System serial number: FOC0650W11A --- System Configuration Dialog --- Would you like to enter the initial configuration dialog? [yes/no]:
If you enter yes, then the following menu is displayed:
Would you like to enter the initial configuration dialog? [yes/no]: yes At any point you may enter a question mark '?' for help. Use ctrl-c to abort configuration dialog at any prompt. Default settings are in square brackets ''. Basic management setup configures only enough connectivity for management of the system, extended setup will ask you to configure each interface on the system Would you like to enter basic management setup? [yes/no]:
The menu is self-explanatory, but quite limited. You can set the switch name, enter passwords, set up vlan1 and assign IP addresses to interfaces. The rest of the configurations are defaults, and to be honest, it is rare for anyone to use this method of configuration.
You can exit the setup mode at any time using the Ctrl+C key entry, and you can enter the setup mode from the privileged mode by entering the command setup.
The alternative is to answer no to the option to enter setup, and then you are presented with the user-mode switch prompt (the initial name of the switch is, unsurprisingly, switch).
No passwords are set, and entering the command word enable will take you to the privileged prompt.
In this section, you’ll learn how to configure the basics on both types of switches. Specifically, you’ll learn how to do the following:
Set the passwords.
Set the hostname.
Configure the IP address and subnet mask.
Identify the interfaces.
Set a description on the interfaces.
Configure the port speed and duplex.
Verify the configuration.
Erase the switch configuration.
The first thing you should do is configure the passwords. You don’t want unauthorized users connecting to the switch. You can set both the user-mode and privileged-mode passwords, just as you can with a router. However, you use different commands.
As with any Cisco router, the login (user-mode) password can be used to verify authorization of the switch, including Telnet and the console port. The enable password is used to allow access to the switch so the configuration can be viewed or changed.
To configure the two passwords on a 4000 series switch, use the command set password for the user-mode password and the command set enablepass for the enable password:
2001 Mar 21 06:31:54 %SYS-5-MOD_OK:Module 1 is online 2001 Mar 21 06:31:54 %SYS-5-MOD_OK:Module 2 is online Console> en Enter password: Console> (enable) set password ? Usage: set password Console> (enable) set password [Press enter] Enter old password: Enter new password: Retype new password: Password changed.
When you see the Enter old password prompt, you can leave it blank and press Enter if you don’t have a password set. The output for the Enter new password prompt doesn’t show on the console screen. If you want to clear the user-mode (login) password, type in the old password and then just press Enter when you’re asked for a new password.
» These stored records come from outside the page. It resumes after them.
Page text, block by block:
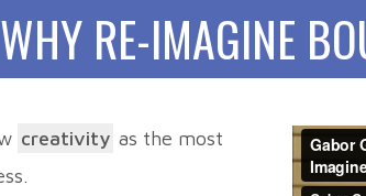
WHY RE-IMAGINE
creativity as the most
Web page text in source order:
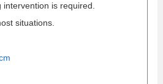
is required.
situations.

To set the enable password, use the command set enablepass and then press Enter:
Console> (enable) set enablepass Enter old password: Enter new password: Retype new password: Password changed. Console> (enable)
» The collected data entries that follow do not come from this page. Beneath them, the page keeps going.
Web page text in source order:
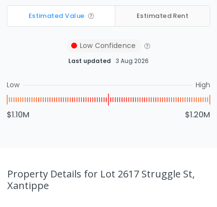
Estimated Value Estimated Rent
Low Confidence
Last updated 3 Aug 2026
Low High
$1.10M $1.20M
Property Details for Lot 2617 Struggle St,
Xantippe
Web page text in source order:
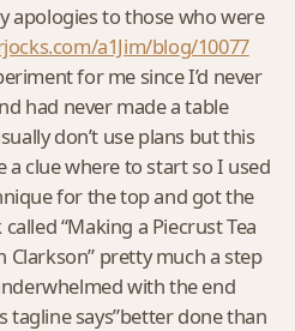
apologies to those who were
a1Jim/blog/10077
for me since I’d never
had never made a table
don’t use plans but this
a clue where to start so I used
for the top and got the
“Making a Piecrust Tea
Clarkson” pretty much a step
with the end
tagline says”better done than

You can type exit at this point to log out of the switch completely, which will enable you to test your new passwords.
The commands for setting the passwords are the same as for a router. Those of you used to configuring the password levels on a 1900 switch will find that they are optional on an IOS-based device. The enable secret password supersedes the enable password and automatically encrypts the displayed password by default.
Switch>enable Switch#conf t Enter configuration commands, one per line. End with CNTL/Z. Switch(config)#enable ? last-resort Define enable action if no TACACS servers respond password Assign the privileged level password secret Assign the privileged level secret use-tacacs Use TACACS to check enable passwords
As you can see from the script, the password can be set locally or can be assigned using a protocol called TACACS.
Switch(config)#enable secret ? 0 Specifies an UNENCRYPTED password will follow 5 Specifies an ENCRYPTED secret will follow LINE The UNENCRYPTED (cleartext) 'enable' secret level Set exec level password
Entering the password with no additional options causes the password to be encrypted automatically, thus preventing it from being read by unauthorized viewers. You can see that san-fran has become $1$dytq$lj7l6VJbtocypNs1DgW2X.
Switch(config)#enable secret san-fran Switch(config)#^Z Switch#show running-config Building configuration… Current configuration : 1404 bytes ! version 12.1 no service pad service timestamps debug uptime service timestamps log uptime no service password-encryption ! hostname Switch ! enable secret 5 $1$dytq$lj7l6VJbtocypNs1DgW2X. !
Because the enable secret password takes precedence over the standard enable password, it is common practice for many users to set only the enable secret. More complex security is commonly obtained using TACACS.
The remote access telnet (vty) password prevents unauthorized access by other network users. By default, this is disabled, and the show running-config command will display no vty numbers. The passwords are set using the line mode, after which they will appear.
Switch#conf t Enter configuration commands, one per line. End with CNTL/Z. Switch(config)#line vty 0 4 Switch(config-line)#login % Login disabled on line 1, until 'password' is set % Login disabled on line 2, until 'password' is set % Login disabled on line 3, until 'password' is set % Login disabled on line 4, until 'password' is set % Login disabled on line 5, until 'password' is set Switch(config-line)#password telnet Switch(config-line)#^Z Switch#
Now the running configuration displays both the lines configured for access and the password.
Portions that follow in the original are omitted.